O primeiro-ministro cabo-verdiano afirmou hoje que a adjudicação direta da concessão dos aeroportos do arquipélago ao grupo Vinci foi uma opção do Governo que cumpre a lei e que justificou com as garantias recebidas da empresa.

Cabo Verde justifica concessão dos aeroportos com garantias da Vinci

"Acabamos por fazer uma boa escolha. A Vinci é uma empresa de referência mundial, das cinco melhores do mundo em gestão aeroportuária, que nos garante que temos uma boa solução", afirmou o chefe do Governo, Ulisses Correia e Silva, em declarações aos jornalistas à margem de um evento oficial na Praia.

Pronunciando-se pela primeira vez sobre este processo, e confrontado por a decisão não ter envolvido um concurso público para a entrega dessa concessão, Ulisses Correia e Silva assumiu tratar-se de uma opção do Governo: "Primeiro está prevista na lei, segundo, nós, perante um investidor de referência mundial, que nos dá todas as garantias preferimos fazer essa adjudicação direta. Houve outros interessados, mas que não estão à altura da escolha que nós fizemos. O que interessa aqui é que, primeiro, a lei permite fazer, segundo é uma opção do Governo, e uma boa opção, que trará resultados seguramente".

Na semana passada, o Governo cabo-verdiano anunciou a concessão dos aeroportos e aeródromos à sociedade Vinci Airports SAS, para um período de 40 anos, num negócio em que o Estado vai receber 80 milhões de euros, além de bónus das receitas brutas.

A primeira parcela, de 35 milhões de euros, será paga no momento da assinatura do contrato de início da concessão, enquanto os restantes 45 milhões de euros serão pagos quando registar a recuperação do tráfego aéreo registado em 2019 ou, na pior das hipóteses, no primeiro trimestre de 2025.

A ANA - Aeroportos de Portugal vai ter 30% das participações na sociedade de direito cabo-verdiano criada para celebrar o contrato de concessão, que deverá acontecer nos próximos seis meses.

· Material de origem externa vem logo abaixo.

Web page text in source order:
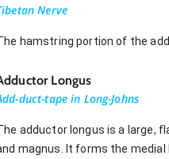
Nerve
hamstring portion of the
Longus
duct-tape in Long-Johns
adductor longus is a large,
magnus. It forms the
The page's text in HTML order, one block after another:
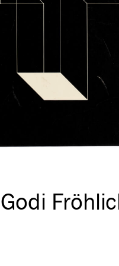
Godi
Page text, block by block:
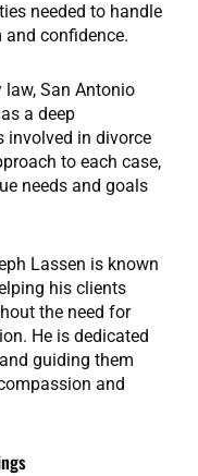
needed to handle
confidence.
San Antonio
a deep
involved in divorce
to each case,
needs and goals
Lassen is known
his clients
the need for
He is dedicated
guiding them
and
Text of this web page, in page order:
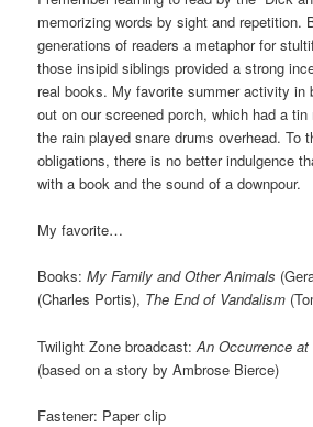
memorizing words by sight and repetition.
generations of readers a metaphor for
those insipid siblings provided a strong
real books. My favorite summer activity in
out on our screened porch, which had a
the rain played snare drums overhead. To
obligations, there is no better indulgence
with a book and the sound of a downpour.
My favorite…
Books:My Family and Other Animals
(Charles Portis), The End of Vandalism
Twilight Zone broadcast:An Occurrence
(based on a story by Ambrose Bierce)
Fastener: Paper clip
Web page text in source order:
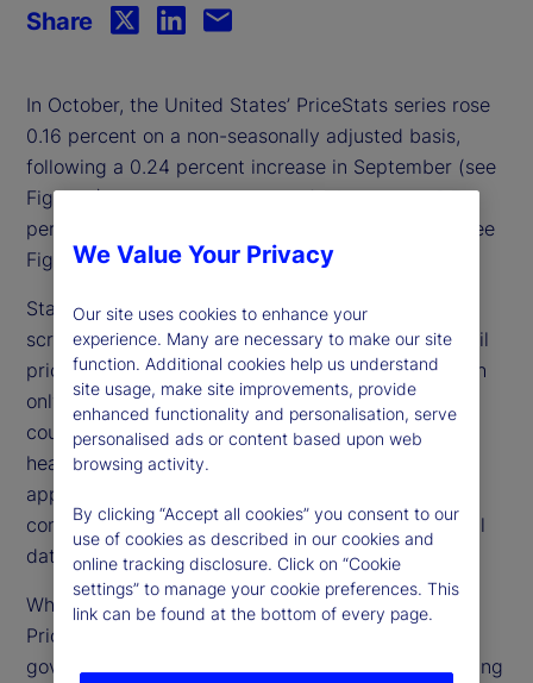
In October, the United States’ PriceStats series rose
0.16 percent on a non-seasonally adjusted basis,
following a 0.24 percent increase in September (see
Figure 1), nudging the annual inflation rate to 2.7
percent — its highest level since October 2023 (see
Figure 2).
State Street PriceStats leverages advanced web-
scraping technology to track millions of online retail
prices, delivering daily inflation measurements with
only a three-day lag. Covering more than 25
countries and multiple sectors — from food and
health to transportation — State Street PriceStats
applies consistent methodologies to ensure
comparability across time, geographies and official
data sources.
While alternative data sources like State Street
PriceStats are not a substitute for official
government statistics, they serve as valuable leading
Share
We Value Your Privacy
Our site uses cookies to enhance your
experience. Many are necessary to make our site
function. Additional cookies help us understand
site usage, make site improvements, provide
enhanced functionality and personalisation, serve
personalised ads or content based upon web
browsing activity.
By clicking “Accept all cookies” you consent to our
use of cookies as described in our cookies and
online tracking disclosure. Click on “Cookie
settings” to manage your cookie preferences. This
link can be found at the bottom of every page.
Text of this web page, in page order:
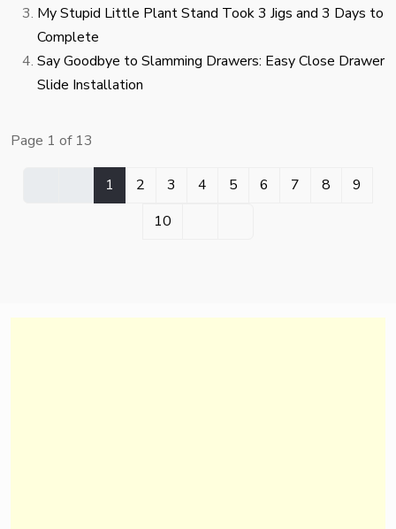
My Stupid Little Plant Stand Took 3 Jigs and 3 Days to
Complete
Say Goodbye to Slamming Drawers: Easy Close Drawer
Slide Installation
Page 1 of 13
1 2 3 4 5 6 7 8
9
10
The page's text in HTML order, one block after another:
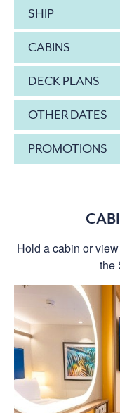
SHIP
CABINS
DECK PLANS
OTHER DATES
PROMOTIONS
Hold a cabin or
the
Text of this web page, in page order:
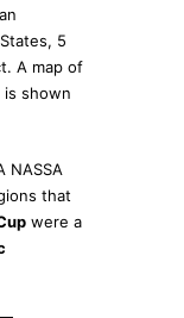
5
A map of
is shown
NASSA
that
were a
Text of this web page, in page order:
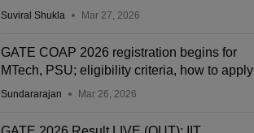
Suviral Shukla Mar 27, 2026
GATE COAP 2026 registration begins for
MTech, PSU; eligibility criteria, how to apply
Sundararajan Mar 26, 2026

Perante as críticas dos últimos dias, nomeadamente do Partido Africano da Independência de Cabo Verde (PAICV, oposição desde 2016) que classifica esta decisão como uma "aventura", Ulisses Correia e Silva insistiu que a concessão dos aeroportos do país estava prevista desde 2016 no programa do Governo: "Não é surpresa".

"É um processo que esteve em preparação, com assistência técnica especializada quer a nível dos contratos quer a nível da gestão e do conhecimento do setor. Estamos confiantes de que é uma boa parceria para trazer alterações substanciais no mercado dos transportes aéreos cabo-verdiano e a sua conexão com o turismo", acrescentou Ulisses Correia e Silva.

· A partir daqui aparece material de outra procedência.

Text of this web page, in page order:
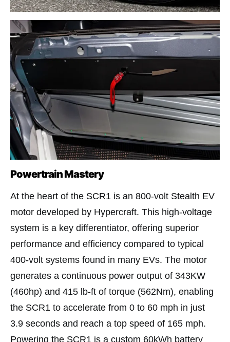
Powertrain Mastery
At the heart of the SCR1 is an 800-volt Stealth EV
motor developed by Hypercraft. This high-voltage
system is a key differentiator, offering superior
performance and efficiency compared to typical
400-volt systems found in many EVs. The motor
generates a continuous power output of 343KW
(460hp) and 415 lb-ft of torque (562Nm), enabling
the SCR1 to accelerate from 0 to 60 mph in just
3.9 seconds and reach a top speed of 165 mph.
Powering the SCR1 is a custom 60kWh battery
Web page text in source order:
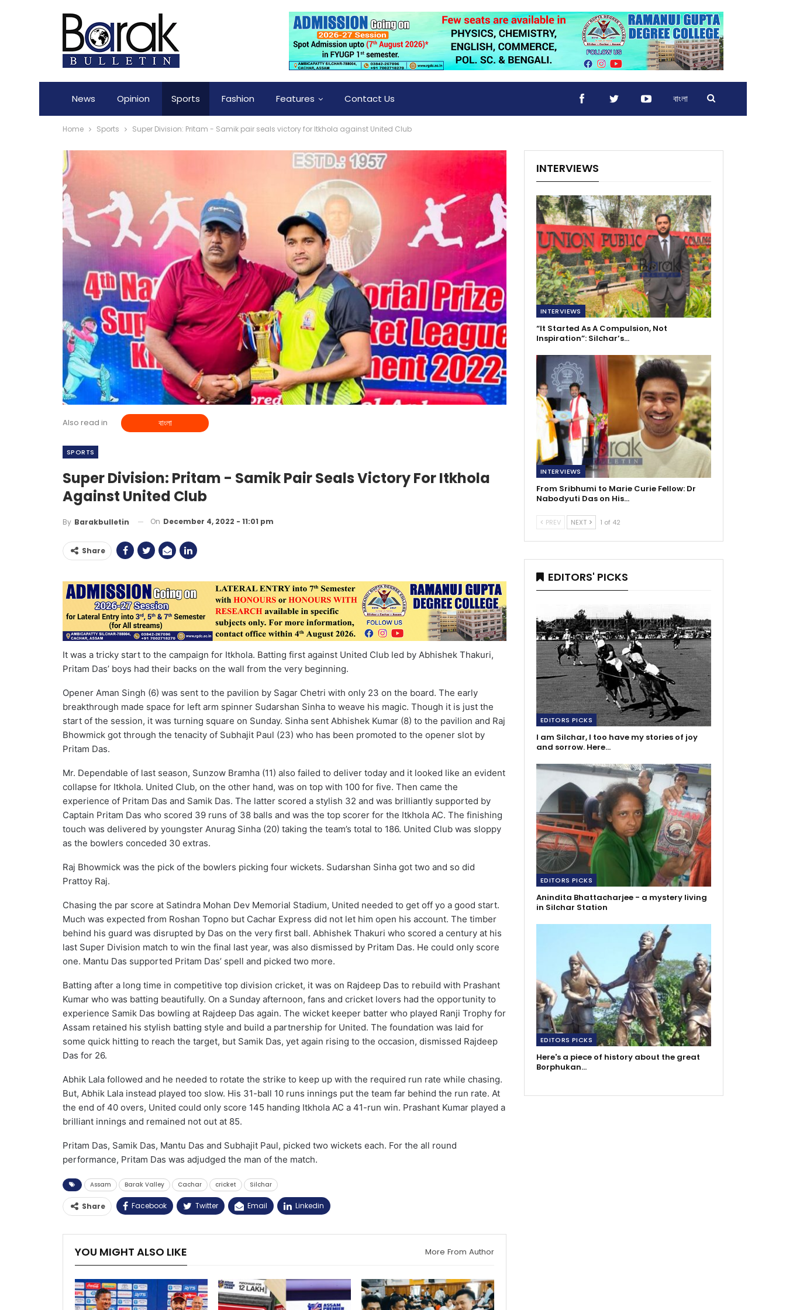
News Opinion Sports Fashion Features Contact Us বাংলা
Home Sports Super Division: Pritam - Samik pair seals victory for Itkhola against United Club
Also read in বাংলা
SPORTS
Super Division: Pritam - Samik Pair Seals Victory For Itkhola
Against United Club
By Barakbulletin On December 4, 2022 - 11:01 pm
Share
It was a tricky start to the campaign for Itkhola. Batting first against United Club led by Abhishek Thakuri,
Pritam Das’ boys had their backs on the wall from the very beginning.
Opener Aman Singh (6) was sent to the pavilion by Sagar Chetri with only 23 on the board. The early
breakthrough made space for left arm spinner Sudarshan Sinha to weave his magic. Though it is just the
start of the session, it was turning square on Sunday. Sinha sent Abhishek Kumar (8) to the pavilion and Raj
Bhowmick got through the tenacity of Subhajit Paul (23) who has been promoted to the opener slot by
Pritam Das.
Mr. Dependable of last season, Sunzow Bramha (11) also failed to deliver today and it looked like an evident
collapse for Itkhola. United Club, on the other hand, was on top with 100 for five. Then came the
experience of Pritam Das and Samik Das. The latter scored a stylish 32 and was brilliantly supported by
Captain Pritam Das who scored 39 runs of 38 balls and was the top scorer for the Itkhola AC. The finishing
touch was delivered by youngster Anurag Sinha (20) taking the team’s total to 186. United Club was sloppy
as the bowlers conceded 30 extras.
Raj Bhowmick was the pick of the bowlers picking four wickets. Sudarshan Sinha got two and so did
Prattoy Raj.
Chasing the par score at Satindra Mohan Dev Memorial Stadium, United needed to get off yo a good start.
Much was expected from Roshan Topno but Cachar Express did not let him open his account. The timber
behind his guard was disrupted by Das on the very first ball. Abhishek Thakuri who scored a century at his
last Super Division match to win the final last year, was also dismissed by Pritam Das. He could only score
one. Mantu Das supported Pritam Das’ spell and picked two more.
Batting after a long time in competitive top division cricket, it was on Rajdeep Das to rebuild with Prashant
Kumar who was batting beautifully. On a Sunday afternoon, fans and cricket lovers had the opportunity to
experience Samik Das bowling at Rajdeep Das again. The wicket keeper batter who played Ranji Trophy for
Assam retained his stylish batting style and build a partnership for United. The foundation was laid for
some quick hitting to reach the target, but Samik Das, yet again rising to the occasion, dismissed Rajdeep
Das for 26.
Abhik Lala followed and he needed to rotate the strike to keep up with the required run rate while chasing.
But, Abhik Lala instead played too slow. His 31-ball 10 runs innings put the team far behind the run rate. At
the end of 40 overs, United could only score 145 handing Itkhola AC a 41-run win. Prashant Kumar played a
brilliant innings and remained not out at 85.
Pritam Das, Samik Das, Mantu Das and Subhajit Paul, picked two wickets each. For the all round
performance, Pritam Das was adjudged the man of the match.
Assam Barak Valley Cachar cricket Silchar
Share Facebook Twitter Email Linkedin
YOU MIGHT ALSO LIKE More From Author
INTERVIEWS
INTERVIEWS
“It Started As A Compulsion, Not
Inspiration”: Silchar’s…
INTERVIEWS
From Sribhumi to Marie Curie Fellow: Dr
Nabodyuti Das on His…
PREV NEXT 1 of 42
EDITORS' PICKS
EDITORS PICKS
I am Silchar, I too have my stories of joy
and sorrow. Here…
EDITORS PICKS
Anindita Bhattacharjee - a mystery living
in Silchar Station
EDITORS PICKS
Here's a piece of history about the great
Borphukan…
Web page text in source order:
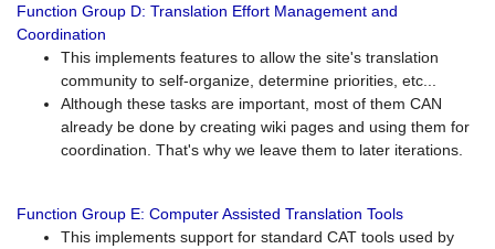
Function Group D: Translation Effort Management and
Coordination
This implements features to allow the site's translation
community to self-organize, determine priorities, etc...
Although these tasks are important, most of them CAN
already be done by creating wiki pages and using them for
coordination. That's why we leave them to later iterations.
Function Group E: Computer Assisted Translation Tools
This implements support for standard CAT tools used by

Sublinhou que o Governo afirmou sempre, ao longo deste processo, que pretendia escolher um "parceiro de referência internacional" para gerir os aeroportos, que permitisse "agregar valor, não só em termos de investimentos, mas em termos de mercado, da viabilização e operacionalização do conceito de 'hub' no Sal".

Sobre as críticas da oposição, ao modelo adotado e à escolha, Ulisses Correia e Silva afirma tratar-se de uma posição que "não é de agora".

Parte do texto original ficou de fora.